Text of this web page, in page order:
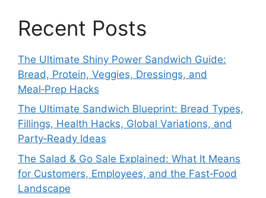
Recent Posts
The Ultimate Shiny Power Sandwich Guide:
Bread, Protein, Veggies, Dressings, and
Meal‑Prep Hacks
The Ultimate Sandwich Blueprint: Bread Types,
Fillings, Health Hacks, Global Variations, and
Party‑Ready Ideas
The Salad & Go Sale Explained: What It Means
for Customers, Employees, and the Fast‑Food
Landscape
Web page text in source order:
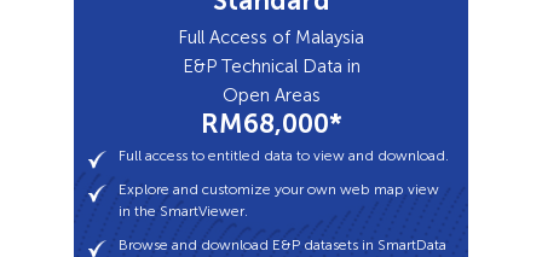
Full Access of Malaysia
E&P Technical Data in
Open Areas
RM68,000*
Full access to entitled data to view and download.
Explore and customize your own web map view
in the SmartViewer.
Browse and download E&P datasets in SmartData
Explore and customize your own web map view
in the SmartViewer.
Browse and download E&P datasets in SmartData
Catalog with detailed descriptions.
Access to Data Visualisation to simulate the seismic
view of both the 3D model and 2D seismic cross-
section.
Data entitlement includes data types of seismic &
well data related to open blocks and DRO.
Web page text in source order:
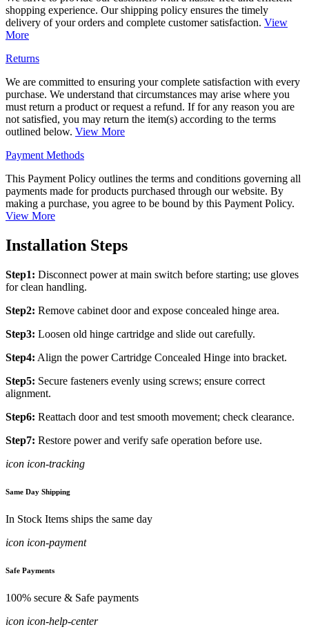
shopping experience. Our shipping policy ensures the timely
delivery of your orders and complete customer satisfaction. View
More
Returns
We are committed to ensuring your complete satisfaction with every
purchase. We understand that circumstances may arise where you
must return a product or request a refund. If for any reason you are
not satisfied, you may return the item(s) according to the terms
outlined below. View More
Payment Methods
This Payment Policy outlines the terms and conditions governing all
payments made for products purchased through our website. By
making a purchase, you agree to be bound by this Payment Policy.
View More
Installation Steps
Step1: Disconnect power at main switch before starting; use gloves
for clean handling.
Step2: Remove cabinet door and expose concealed hinge area.
Step3: Loosen old hinge cartridge and slide out carefully.
Step4: Align the power Cartridge Concealed Hinge into bracket.
Step5: Secure fasteners evenly using screws; ensure correct
alignment.
Step6: Reattach door and test smooth movement; check clearance.
Step7: Restore power and verify safe operation before use.
icon icon-tracking
Same Day Shipping
In Stock Items ships the same day
icon icon-payment
Safe Payments
100% secure & Safe payments
icon icon-help-center
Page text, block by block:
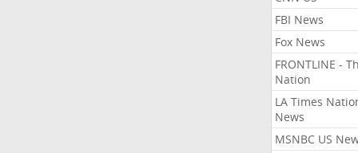
FBI News
Fox News
FRONTLINE -
Nation
LA Times
News
MSNBC US
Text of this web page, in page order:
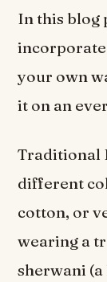
In this blog
your own
it on an
Traditional
different
cotton, or
wearing a
sherwani
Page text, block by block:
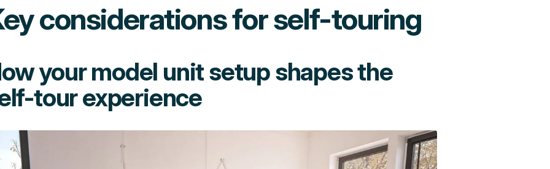
considerations for self-touring
your model unit setup shapes the
tour experience
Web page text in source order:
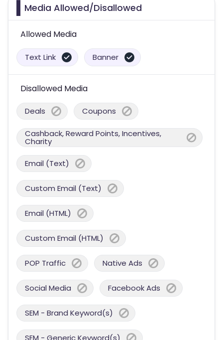
Media Allowed/Disallowed
Allowed Media
Text Link Banner
Disallowed Media
Deals Coupons
Cashback, Reward Points, Incentives,
Charity
Email (Text)
Custom Email (Text)
Email (HTML)
Custom Email (HTML)
POP Traffic Native Ads
Social Media Facebook Ads
SEM - Brand Keyword(s)
SEM - Generic Keyword(s)
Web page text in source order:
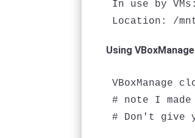
In use by
Location: /
Using
VBoxManage
# note I
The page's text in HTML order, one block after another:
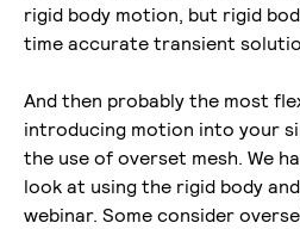
rigid body motion, but rigid
time accurate transient
And then probably the most
introducing motion into your
the use of overset mesh. We
look at using the rigid body
webinar. Some consider
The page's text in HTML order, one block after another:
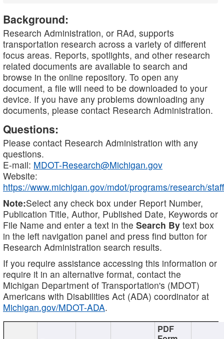
Background:
Research Administration, or RAd, supports
transportation research across a variety of different
focus areas. Reports, spotlights, and other research
related documents are available to search and
browse in the online repository. To open any
document, a file will need to be downloaded to your
device. If you have any problems downloading any
documents, please contact Research Administration.
Questions:
Please contact Research Administration with any
questions.
E-mail: MDOT-Research@Michigan.gov
Website:
https://www.michigan.gov/mdot/programs/research/staff
Note:Select any check box under Report Number,
Publication Title, Author, Published Date, Keywords or
File Name and enter a text in the Search By text box
in the left navigation panel and press find button for
Research Administration search results.
If you require assistance accessing this information or
require it in an alternative format, contact the
Michigan Department of Transportation's (MDOT)
Americans with Disabilities Act (ADA) coordinator at
Michigan.gov/MDOT-ADA.
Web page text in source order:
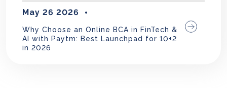
May 26 2026
Why Choose an Online BCA in FinTech &
AI with Paytm: Best Launchpad for 10+2
in 2026
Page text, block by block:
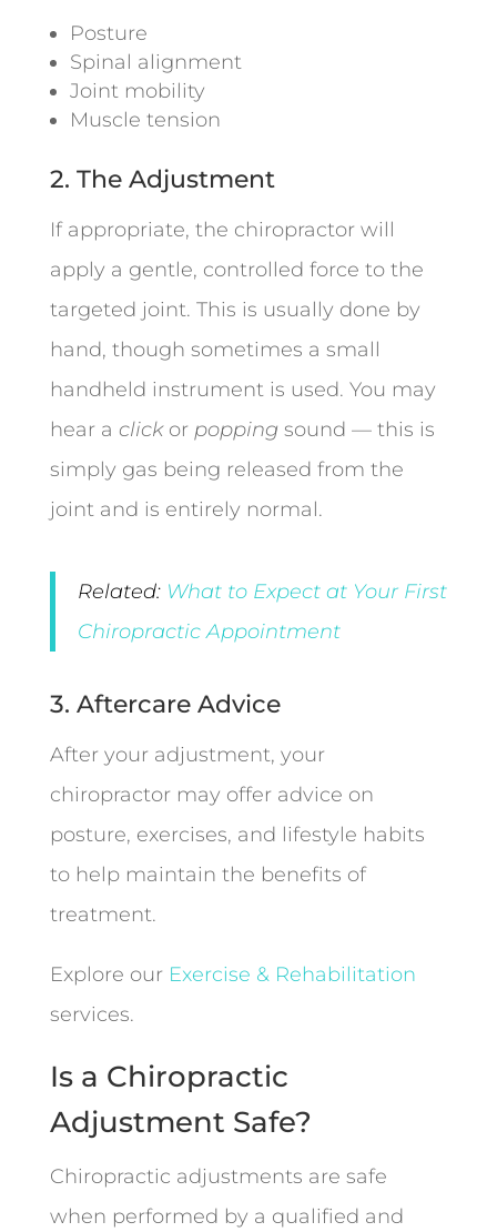
Posture
Spinal alignment
Joint mobility
Muscle tension
2. The Adjustment
If appropriate, the chiropractor will
apply a gentle, controlled force to the
targeted joint. This is usually done by
hand, though sometimes a small
handheld instrument is used. You may
hear a clickor popping sound — this is
simply gas being released from the
joint and is entirely normal.
Related: What to Expect at Your First
Chiropractic Appointment
3. Aftercare Advice
After your adjustment, your
chiropractor may offer advice on
posture, exercises, and lifestyle habits
to help maintain the benefits of
treatment.
Explore our Exercise & Rehabilitation
services.
Is a Chiropractic
Adjustment Safe?
Chiropractic adjustments are safe
when performed by a qualified and
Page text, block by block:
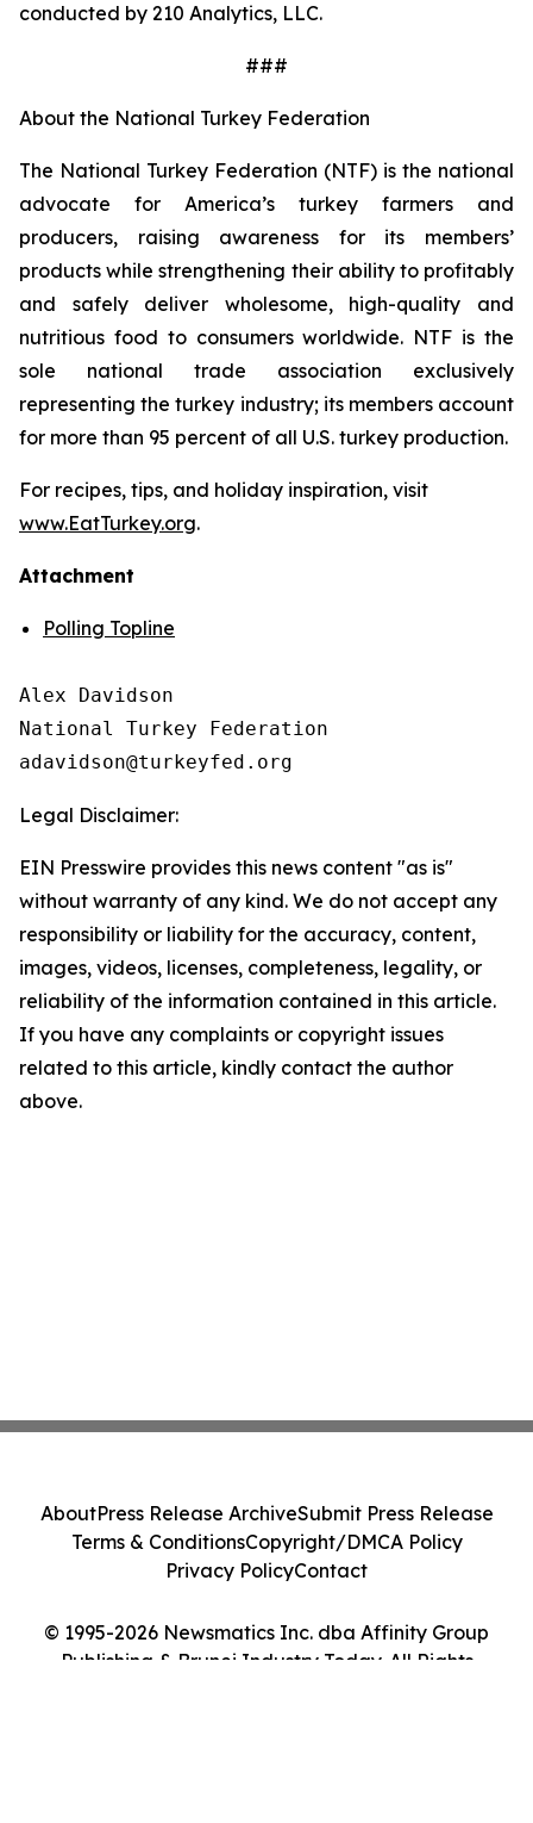
conducted by 210 Analytics, LLC.
###
About the National Turkey Federation
The National Turkey Federation (NTF) is the national
advocate for America’s turkey farmers and
producers, raising awareness for its members’
products while strengthening their ability to profitably
and safely deliver wholesome, high-quality and
nutritious food to consumers worldwide. NTF is the
sole national trade association exclusively
representing the turkey industry; its members account
for more than 95 percent of all U.S. turkey production.
For recipes, tips, and holiday inspiration, visit
www.EatTurkey.org.
Attachment
Polling Topline
Alex Davidson
National Turkey Federation
Legal Disclaimer:
EIN Presswire provides this news content "as is"
without warranty of any kind. We do not accept any
responsibility or liability for the accuracy, content,
images, videos, licenses, completeness, legality, or
reliability of the information contained in this article.
If you have any complaints or copyright issues
related to this article, kindly contact the author
above.
© 1995-2026 Newsmatics Inc. dba Affinity Group
Publishing & Brunei Industry Today. All Rights
AboutPress Release ArchiveSubmit Press Release
Terms & ConditionsCopyright/DMCA Policy
Privacy PolicyContact
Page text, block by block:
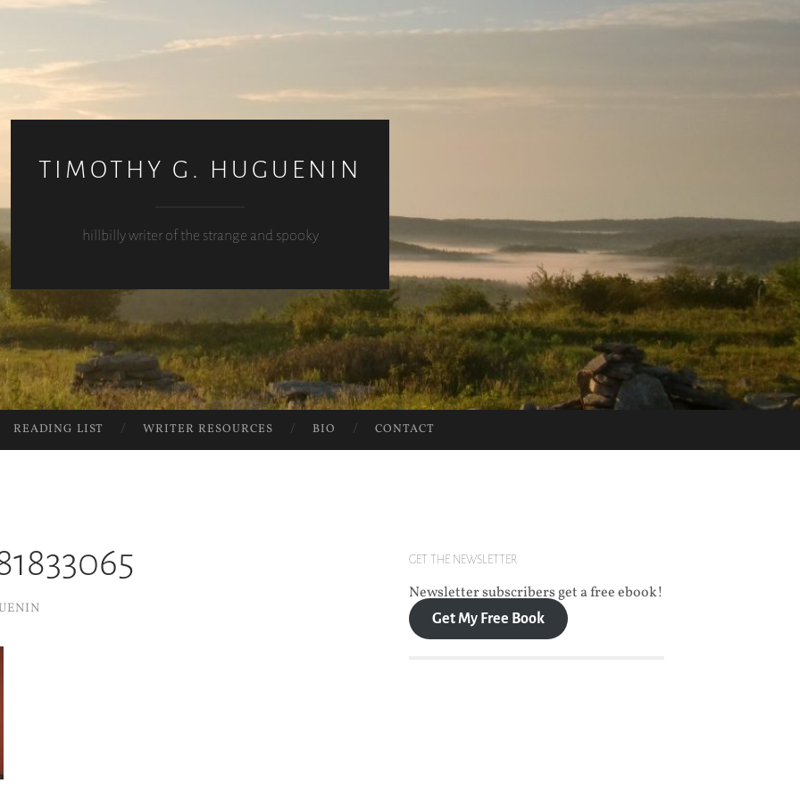
TIMOTHY G. HUGUENIN
hillbilly writer of the strange and spooky
READING LIST WRITER RESOURCES BIO CONTACT
GET THE NEWSLETTER
Newsletter subscribers get a free ebook!
Get My Free Book
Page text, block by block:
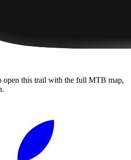
open this trail with the full MTB map,
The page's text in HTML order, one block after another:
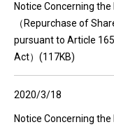
Notice Concerning
（Repurchase of
pursuant to Article
Act）(117KB)
2020/3/18
Notice Concerning
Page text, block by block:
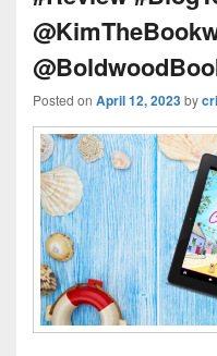
Posted on April 12, 2023by
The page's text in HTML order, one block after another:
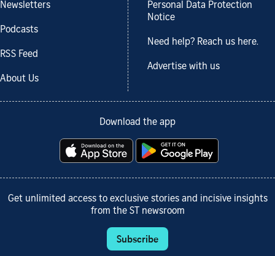
Newsletters
Podcasts
RSS Feed
About Us
Personal Data Protection
Notice
Need help? Reach us here.
Advertise with us
Download the app
Get unlimited access to exclusive stories and incisive insights
from the ST newsroom
Subscribe
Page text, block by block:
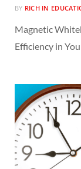
BY RICH IN
Magnetic
Efficiency in
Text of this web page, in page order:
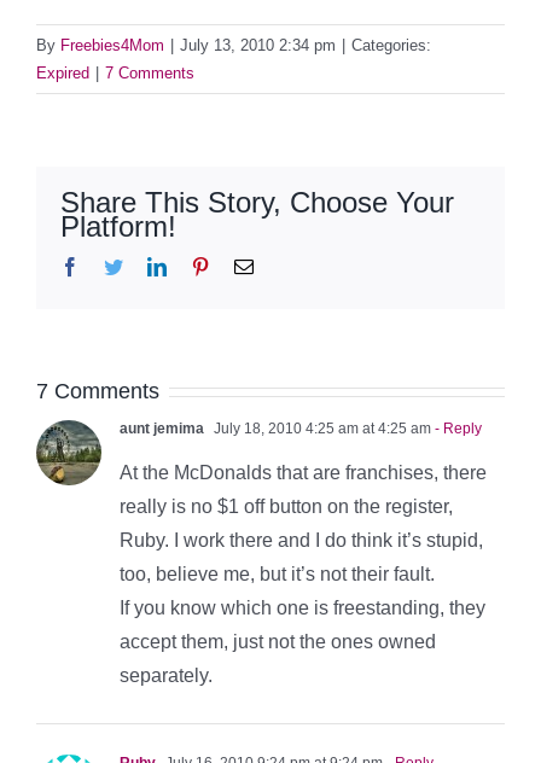
By Freebies4Mom July 13, 2010 2:34 pm
Categories:
Expired
7 Comments
Share This Story, Choose Your
Platform!
Facebook
TwitterLinkedInPinterestEmail
7 Comments
aunt jemima July 18, 2010 4:25 am at 4:25 am - Reply
At the McDonalds that are franchises, there
really is no $1 off button on the register,
Ruby. I work there and I do think it’s stupid,
too, believe me, but it’s not their fault.
If you know which one is freestanding, they
accept them, just not the ones owned
separately.
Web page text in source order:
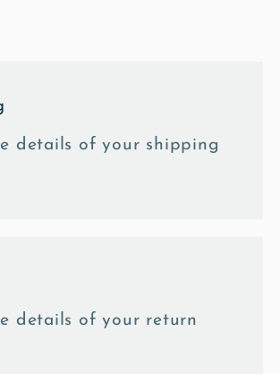
details of your shipping
details of your return
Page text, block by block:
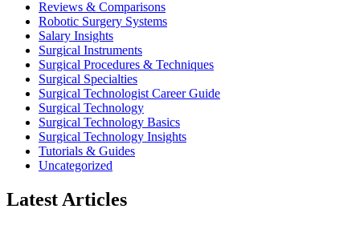
Reviews & Comparisons
Robotic Surgery Systems
Salary Insights
Surgical Instruments
Surgical Procedures & Techniques
Surgical Specialties
Surgical Technologist Career Guide
Surgical Technology
Surgical Technology Basics
Surgical Technology Insights
Tutorials & Guides
Uncategorized
Latest Articles
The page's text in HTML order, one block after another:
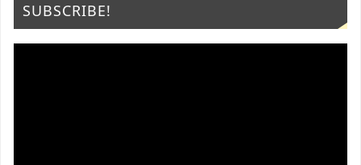
SUBSCRIBE!
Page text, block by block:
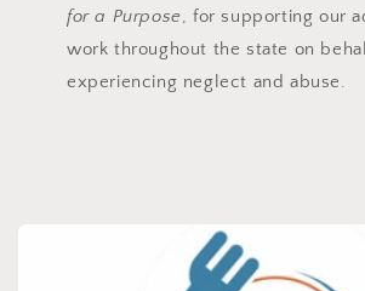
for a Purpose, for supporting our
work throughout the state on
experiencing neglect and abuse.
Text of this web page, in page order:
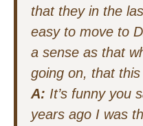
that they in the
easy to move to
a sense as that
going on, that
A: It’s funny you
years ago I was

+ + + + + + +

• Prompt
Every entry must be transcribed exactly. Pictures do not belong in the copy.

• Solution for this exercise
Text of this web page, in page order:
Recent Posts
The Ultimate Shiny Power Sandwich Guide:
Bread, Protein, Veggies, Dressings, and
Meal‑Prep Hacks
The Ultimate Sandwich Blueprint: Bread Types,
Fillings, Health Hacks, Global Variations, and
Party‑Ready Ideas
The Salad & Go Sale Explained: What It Means
for Customers, Employees, and the Fast‑Food
Landscape
Web page text in source order:
Full Access of Malaysia
E&P Technical Data in
Open Areas
RM68,000*
Full access to entitled data to view and download.
Explore and customize your own web map view
in the SmartViewer.
Browse and download E&P datasets in SmartData
Explore and customize your own web map view
in the SmartViewer.
Browse and download E&P datasets in SmartData
Catalog with detailed descriptions.
Access to Data Visualisation to simulate the seismic
view of both the 3D model and 2D seismic cross-
section.
Data entitlement includes data types of seismic &
well data related to open blocks and DRO.
Web page text in source order:
shopping experience. Our shipping policy ensures the timely
delivery of your orders and complete customer satisfaction. View
More
Returns
We are committed to ensuring your complete satisfaction with every
purchase. We understand that circumstances may arise where you
must return a product or request a refund. If for any reason you are
not satisfied, you may return the item(s) according to the terms
outlined below. View More
Payment Methods
This Payment Policy outlines the terms and conditions governing all
payments made for products purchased through our website. By
making a purchase, you agree to be bound by this Payment Policy.
View More
Installation Steps
Step1: Disconnect power at main switch before starting; use gloves
for clean handling.
Step2: Remove cabinet door and expose concealed hinge area.
Step3: Loosen old hinge cartridge and slide out carefully.
Step4: Align the power Cartridge Concealed Hinge into bracket.
Step5: Secure fasteners evenly using screws; ensure correct
alignment.
Step6: Reattach door and test smooth movement; check clearance.
Step7: Restore power and verify safe operation before use.
icon icon-tracking
Same Day Shipping
In Stock Items ships the same day
icon icon-payment
Safe Payments
100% secure & Safe payments
icon icon-help-center
Page text, block by block:
FBI News
Fox News
FRONTLINE -
Nation
LA Times
News
MSNBC US
Text of this web page, in page order:
In this blog
your own
it on an
Traditional
different
cotton, or
wearing a
sherwani
Page text, block by block:
considerations for self-touring
your model unit setup shapes the
tour experience
Web page text in source order:
Media Allowed/Disallowed
Allowed Media
Text Link Banner
Disallowed Media
Deals Coupons
Cashback, Reward Points, Incentives,
Charity
Email (Text)
Custom Email (Text)
Email (HTML)
Custom Email (HTML)
POP Traffic Native Ads
Social Media Facebook Ads
SEM - Brand Keyword(s)
SEM - Generic Keyword(s)
Web page text in source order:
In use by
Location: /
Using
VBoxManage
# note I
The page's text in HTML order, one block after another:
rigid body motion, but rigid
time accurate transient
And then probably the most
introducing motion into your
the use of overset mesh. We
look at using the rigid body
webinar. Some consider
The page's text in HTML order, one block after another:
Background:
Research Administration, or RAd, supports
transportation research across a variety of different
focus areas. Reports, spotlights, and other research
related documents are available to search and
browse in the online repository. To open any
document, a file will need to be downloaded to your
device. If you have any problems downloading any
documents, please contact Research Administration.
Questions:
Please contact Research Administration with any
questions.
E-mail: MDOT-Research@Michigan.gov
Website:
https://www.michigan.gov/mdot/programs/research/staff
Note:Select any check box under Report Number,
Publication Title, Author, Published Date, Keywords or
File Name and enter a text in the Search By text box
in the left navigation panel and press find button for
Research Administration search results.
If you require assistance accessing this information or
require it in an alternative format, contact the
Michigan Department of Transportation's (MDOT)
Americans with Disabilities Act (ADA) coordinator at
Michigan.gov/MDOT-ADA.
Web page text in source order:
May 26 2026
Why Choose an Online BCA in FinTech &
AI with Paytm: Best Launchpad for 10+2
in 2026
Page text, block by block:
Posture
Spinal alignment
Joint mobility
Muscle tension
2. The Adjustment
If appropriate, the chiropractor will
apply a gentle, controlled force to the
targeted joint. This is usually done by
hand, though sometimes a small
handheld instrument is used. You may
hear a clickor popping sound — this is
simply gas being released from the
joint and is entirely normal.
Related: What to Expect at Your First
Chiropractic Appointment
3. Aftercare Advice
After your adjustment, your
chiropractor may offer advice on
posture, exercises, and lifestyle habits
to help maintain the benefits of
treatment.
Explore our Exercise & Rehabilitation
services.
Is a Chiropractic
Adjustment Safe?
Chiropractic adjustments are safe
when performed by a qualified and
Page text, block by block:
conducted by 210 Analytics, LLC.
###
About the National Turkey Federation
The National Turkey Federation (NTF) is the national
advocate for America’s turkey farmers and
producers, raising awareness for its members’
products while strengthening their ability to profitably
and safely deliver wholesome, high-quality and
nutritious food to consumers worldwide. NTF is the
sole national trade association exclusively
representing the turkey industry; its members account
for more than 95 percent of all U.S. turkey production.
For recipes, tips, and holiday inspiration, visit
www.EatTurkey.org.
Attachment
Polling Topline
Alex Davidson
National Turkey Federation
Legal Disclaimer:
EIN Presswire provides this news content "as is"
without warranty of any kind. We do not accept any
responsibility or liability for the accuracy, content,
images, videos, licenses, completeness, legality, or
reliability of the information contained in this article.
If you have any complaints or copyright issues
related to this article, kindly contact the author
above.
© 1995-2026 Newsmatics Inc. dba Affinity Group
Publishing & Brunei Industry Today. All Rights
AboutPress Release ArchiveSubmit Press Release
Terms & ConditionsCopyright/DMCA Policy
Privacy PolicyContact
Page text, block by block:
TIMOTHY G. HUGUENIN
hillbilly writer of the strange and spooky
READING LIST WRITER RESOURCES BIO CONTACT
GET THE NEWSLETTER
Newsletter subscribers get a free ebook!
Get My Free Book
Page text, block by block:
open this trail with the full MTB map,
The page's text in HTML order, one block after another:
Notice Concerning
（Repurchase of
pursuant to Article
Act）(117KB)
2020/3/18
Notice Concerning
Page text, block by block:
Posted on April 12, 2023by
The page's text in HTML order, one block after another:
Newsletters
Podcasts
RSS Feed
About Us
Personal Data Protection
Notice
Need help? Reach us here.
Advertise with us
Download the app
Get unlimited access to exclusive stories and incisive insights
from the ST newsroom
Subscribe
Page text, block by block:
BY RICH IN
Magnetic
Efficiency in
Text of this web page, in page order:
By Freebies4Mom July 13, 2010 2:34 pm
Categories:
Expired
7 Comments
Share This Story, Choose Your
Platform!
Facebook
TwitterLinkedInPinterestEmail
7 Comments
aunt jemima July 18, 2010 4:25 am at 4:25 am - Reply
At the McDonalds that are franchises, there
really is no $1 off button on the register,
Ruby. I work there and I do think it’s stupid,
too, believe me, but it’s not their fault.
If you know which one is freestanding, they
accept them, just not the ones owned
separately.
Web page text in source order:
details of your shipping
details of your return
Page text, block by block:
Reviews & Comparisons
Robotic Surgery Systems
Salary Insights
Surgical Instruments
Surgical Procedures & Techniques
Surgical Specialties
Surgical Technologist Career Guide
Surgical Technology
Surgical Technology Basics
Surgical Technology Insights
Tutorials & Guides
Uncategorized
Latest Articles
The page's text in HTML order, one block after another:
SUBSCRIBE!
Page text, block by block:
for a Purpose, for supporting our
work throughout the state on
experiencing neglect and abuse.
Text of this web page, in page order:
that they in the
easy to move to
a sense as that
going on, that
A: It’s funny you
years ago I was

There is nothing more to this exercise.